My prediction: glorious low rates in 6 months. Today was my last full day of class at Champion School of Real Estate before my elective and then — I take the state exam! I am getting my real estate license to be a better real estate reporter for the D Empire and our forthcoming new website. Learned a ton – have TOTAL new respect for agents and brokers. From remembering intermediary to sub agent to IABS forms always need to be in size 10 type to HB 489 to independent contractor status to TRELA and TREC, ostensible authority and agency by estoppel, MLS to agent with appointment, without appointment, all I know is HOW DO YOU AGENTS DO IT? And I need an appointment with a glass of wine!
But, while I was ensconced in academia, history was made in the interest-rate realm. Here a couple of takes on that, jump for one from Philip Walker, one of my favorite agents at Keller Williams Turtle Creek, who brought lunch to recruit the A-plus students. Mortgage rate comments are on and the meter is running:
Fed Funds Cut Again To A Historical Low! What does this mean? Great Talking Points!

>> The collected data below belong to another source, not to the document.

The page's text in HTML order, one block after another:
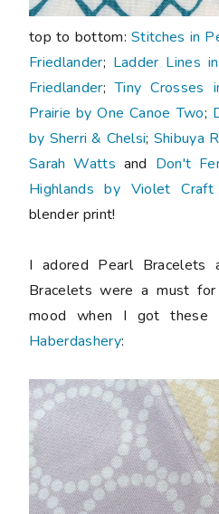
top to bottom:Stitches in
Friedlander; Ladder Lines
Friedlander;Tiny Crosses
Prairie by One Canoe Two;
by Sherri & Chelsi; Shibuya
Sarah Watts and Don't
Highlands by Violet Craft
blender print!
I adored Pearl
Bracelets were a must
mood when I got
Haberdashery:
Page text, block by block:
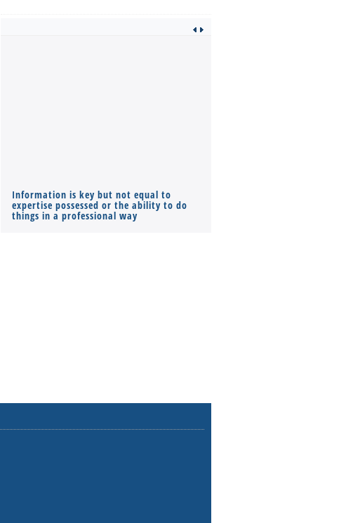
Information is key but not equal to
expertise possessed or the ability to do
things in a professional way
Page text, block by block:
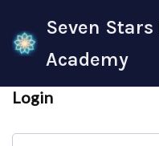
Skip
content
Seven
Academy
Login
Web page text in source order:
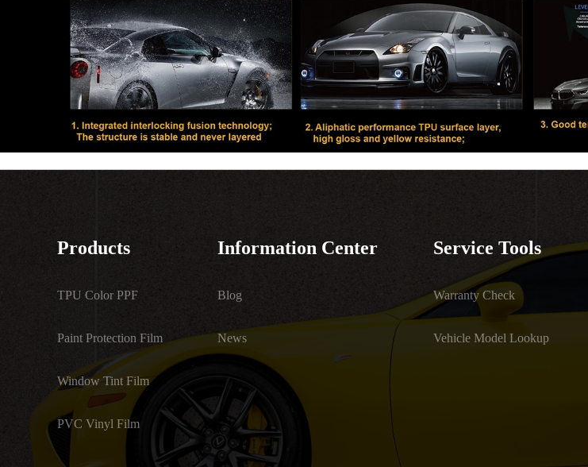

In our commitment to be the “Go To” source for market information, we felt that this important information could not wait until the end of the week. As you may be aware, the Fed Committee created today a new target range for its Fed Fund rate so that it will hover between an unprecedented 0-.25 percent (which means the target decreased .75-1.00)! That dramatically lowers the Fed’s targeted rate, called the federal funds rate, which had stood at 1 percent.
The bold move surprised economists, most of whom were predicting the Fed would cut the funds rate in half to 0.50 percent. The funds rate is the interest banks charge each other on overnight loans (and is a daily moving target). With the Fed’s key rate dropping to rock-bottom levels, the central bank is moving into uncharted territory. The cut of .75-1.00, (to a new target rate of 0-.25), makes this a historical move and the lowest Fed Fund Rate- ever. Our phones (and yours) will start ringing, so what do these numbers mean for the consumer?
First a little history (ok, don’t glaze over- it is important that you know how to explain this to your clients who ask- and it is also great conversation to throw out at your next Christmas party
). The Fed Funds Rate is the rate banks charge each other to borrow money or the “wholesale” cost to borrow money. The rate is short term & is often referred to as the “overnight lending rate.” It changes daily and is a sensitive indicator of general interest rate trends. The Federal funds rate is one of the two interest rates controlled by the Fed (the other is the Discount Rate- what banks borrow overnight from the Fed). It is important to note also here that the Discount Rate was decreased to .50 today (another unprecedented and historical decrease of .75)- which again is the lowest ever in the history of our economy.
So, when you hear that Fed Chairman Bernanke has “lowered (or raised) interest rates”, they’re talking about the Federal Funds Rate. The Federal Open Market Committee (FOMC) meets eight times per year wherin they set a target for the federal fund rates (although they can – and have- changed it outside the scheduled meetings) Other rates, including the Prime Rate (typically @ 3% higher than Fed Fund), derive from this base rate.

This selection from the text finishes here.